[Records from a dataset]
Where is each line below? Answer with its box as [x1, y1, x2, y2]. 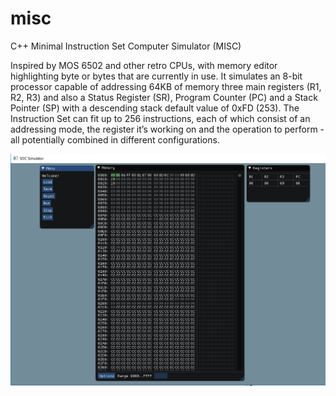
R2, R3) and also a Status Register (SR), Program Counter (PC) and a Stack [10, 91, 318, 103]
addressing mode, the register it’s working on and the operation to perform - [10, 123, 325, 135]
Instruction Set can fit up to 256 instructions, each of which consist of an [10, 112, 311, 124]
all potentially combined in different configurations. [10, 133, 220, 146]
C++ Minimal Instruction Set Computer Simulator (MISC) [10, 40, 242, 52]
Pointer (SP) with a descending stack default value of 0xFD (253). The [10, 102, 300, 114]
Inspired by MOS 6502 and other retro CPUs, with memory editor [10, 59, 278, 71]
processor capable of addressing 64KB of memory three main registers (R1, [10, 80, 322, 92]
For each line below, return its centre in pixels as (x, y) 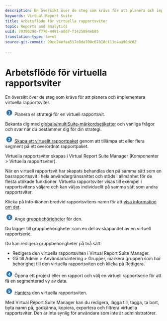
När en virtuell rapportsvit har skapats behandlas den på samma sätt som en (83, 171)
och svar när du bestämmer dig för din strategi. (53, 129)
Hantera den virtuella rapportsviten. (51, 293)
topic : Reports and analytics (37, 26)
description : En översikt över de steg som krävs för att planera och (80, 10)
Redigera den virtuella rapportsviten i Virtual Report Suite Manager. (81, 253)
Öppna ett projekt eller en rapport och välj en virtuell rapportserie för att (88, 275)
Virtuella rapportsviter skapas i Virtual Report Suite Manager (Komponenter (82, 156)
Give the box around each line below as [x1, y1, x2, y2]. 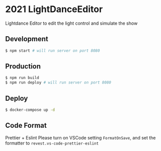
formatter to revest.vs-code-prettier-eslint [5, 140, 99, 146]
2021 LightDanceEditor [5, 4, 103, 15]
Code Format [5, 121, 47, 130]
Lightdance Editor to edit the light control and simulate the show [5, 20, 138, 26]
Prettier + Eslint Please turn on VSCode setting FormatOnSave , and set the [5, 134, 156, 140]
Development [5, 35, 49, 43]
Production [5, 62, 41, 71]
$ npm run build [5, 75, 39, 81]

**Problem:**
All that is wanted is an exact copy of the lines above from the one with "och svar när" through the one with "Öppna ett projekt", with both ends included.

**Result:**
och svar när du bestämmer dig för din strategi. (53, 129)
Hantera den virtuella rapportsviten. (51, 293)
topic : Reports and analytics (37, 26)
description : En översikt över de steg som krävs för att planera och (80, 10)
Redigera den virtuella rapportsviten i Virtual Report Suite Manager. (81, 253)
Öppna ett projekt eller en rapport och välj en virtuell rapportserie för att (88, 275)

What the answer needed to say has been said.